I am trying to understand the action of the CSIDH protocol.
Let $E_0:y^2=x^3+ax^2+bx$ be a Montgomery elliptic curve over $\mathbb{F}_p$ for some prime $p$. If we take $\mathcal{O}$ as $End_{\mathbb{F}_p}(E_0)$, then $Cl(\mathcal{O})$ acts on $\mathcal{E}\ell\ell(\mathcal{O})$ as follows:
Let $I\in Cl(\mathcal{O})$ an ideal. We define $H_I=\lbrace P\in E_0 \vert \alpha(P)=\mathcal{O} \text{ for all $\alpha \in I$} \rbrace$. The action is defined as below:
$I*E_0=E'$, where $E'$ is the unique curve such that there exists a unique separable isogeny $$\phi:E_0\longrightarrow E'$$ With $\ker(\phi)=H_I$. In other words, the kernel of $\phi$ is the intersection of all $\ker(\alpha)$ where $\alpha \in I$.

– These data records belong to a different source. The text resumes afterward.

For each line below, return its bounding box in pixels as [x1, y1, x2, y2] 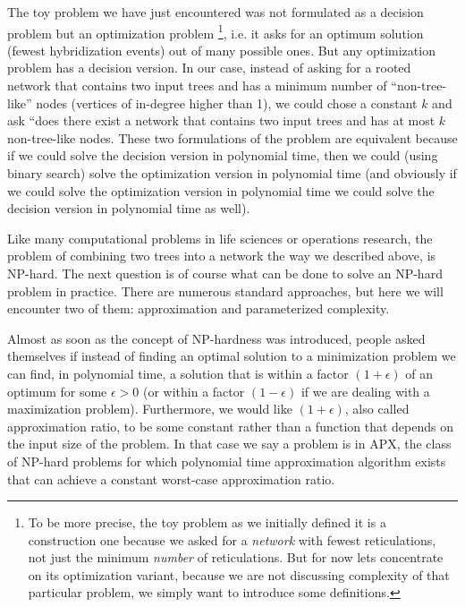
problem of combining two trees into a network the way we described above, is [7, 246, 436, 265]
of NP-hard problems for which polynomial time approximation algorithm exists [7, 451, 446, 470]
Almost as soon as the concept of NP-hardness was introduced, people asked [7, 329, 426, 347]
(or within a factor [143, 381, 245, 400]
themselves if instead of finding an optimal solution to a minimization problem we [7, 346, 456, 365]
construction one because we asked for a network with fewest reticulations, [28, 530, 436, 549]
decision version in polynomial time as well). [7, 199, 250, 218]
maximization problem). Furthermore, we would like [7, 399, 292, 418]
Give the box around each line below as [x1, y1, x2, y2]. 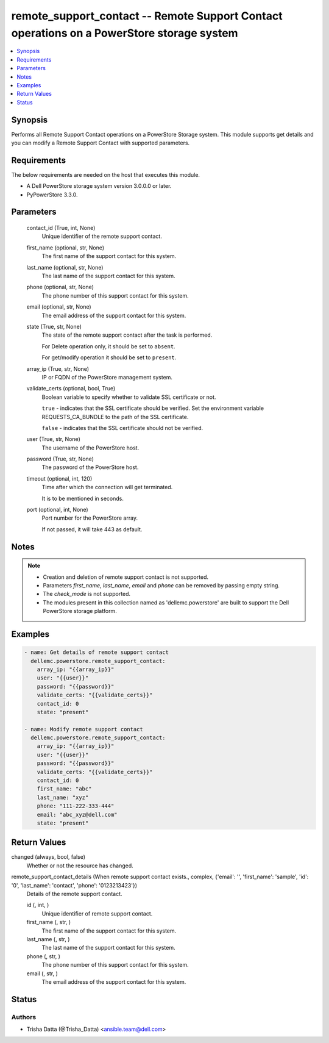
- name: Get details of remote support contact [24, 649, 169, 656]
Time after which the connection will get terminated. [41, 484, 173, 491]
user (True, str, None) [26, 435, 80, 443]
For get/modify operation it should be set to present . [41, 354, 177, 361]
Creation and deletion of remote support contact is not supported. [43, 573, 209, 581]
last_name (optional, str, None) [26, 263, 104, 271]
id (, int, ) [26, 901, 49, 909]
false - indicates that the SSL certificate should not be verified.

In order to compute the $\phi$ and $E'$, papers on CSIDH make use of Velu's formulas. So far, I have found the following theorem which applies to Montgomery curves:
Let $K$ be a field with char($K$)$\neq$ $2$. Let $a\in K$ such that $a^2\neq 4$ and consider the Montgomery curve $E/K: y^2=x^3+ax^2+x$. Let $G\subset E(\bar{K})$ be a finit subgroup with $(0,0)\not \in G$ and let $\phi$ be a separable isogeny such that $\ker(\phi)=G$. Then, there is a curve $E'/K:y^2=x^3+Ax^2+x$ such that, up to composition with isomorphisms, \begin{align*} \phi: E &\longrightarrow E' \\ (x,y) &\mapsto (f(x),c_0yf'(x)) \end{align*}
where $$f(x)=x{ \prod_{T\in G\setminus \lbrace \mathcal{O}_E \rbrace}^{} \frac{xx_T-1}{x-x_T}}$$ Furthermore, if we let $$\pi=\prod_{T\in G\setminus \lbrace \mathcal{O}_E \rbrace}^{} x_T, \quad \quad \sigma=\sum_{T\in G\setminus \lbrace \mathcal{O}_E \rbrace}^{} \left( x_T-\frac{1}{x_T} \right)$$
Then, we have $A=\pi(a-3\sigma)$ and $c_o^2=\pi$.

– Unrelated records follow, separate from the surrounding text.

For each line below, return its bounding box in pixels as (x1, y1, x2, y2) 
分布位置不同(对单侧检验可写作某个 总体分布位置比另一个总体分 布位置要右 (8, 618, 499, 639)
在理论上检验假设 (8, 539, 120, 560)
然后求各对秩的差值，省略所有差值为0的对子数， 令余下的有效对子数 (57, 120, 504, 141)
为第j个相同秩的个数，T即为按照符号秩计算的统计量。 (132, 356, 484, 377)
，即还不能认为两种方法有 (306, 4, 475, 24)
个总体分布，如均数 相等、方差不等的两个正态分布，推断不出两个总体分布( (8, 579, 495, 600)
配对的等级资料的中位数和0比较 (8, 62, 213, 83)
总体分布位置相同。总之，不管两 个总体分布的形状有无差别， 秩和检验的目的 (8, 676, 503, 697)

So far so good, we have a way of computing isogenies between Montgomery elliptic curves. What I do not understand is the following. In several papers and slides, they explain that we have to take ideals $I\in \mathcal{O}$ with the form $\langle \ell, \pi \pm 1 \rangle$, where $\ell$ is a prime. Analizing said ideals, we see the following: $$H_I=\lbrace P \in E/\mathbb{F}_p \text{ } \vert \text{ } [\ell](P)=\mathcal{O},\pi (P)=P\rbrace$$
Since $\pi(P)=P$, it means that $P\in \mathbb{F}_p$. So it turns out that $H_I$ is just the $\ell$-torsion points defined over $\mathbb{F}_p$. The main claim is that we have to take $I$ in such a way because in doing so, we have a Vélu-friendly computation. This is what I fail to see. Why having rational points makes the Vélu computation easier?
In the theorem stated above, the hypothesis requires us that $G\subset E(\bar{K})$. But taking our ideal as $I=\langle[\ell]\rangle$ instead of $I=\langle [\ell], \pi \pm 1 \rangle$ also gives us a $H_I\subset E(\bar{K})$, which would be $G$ in the theorem notation, and so the theorem holds. Why is it then that having $H_I$ composed of rational points $P\in E(\mathbb{F}_p)$ makes the computation Vélu-friendly?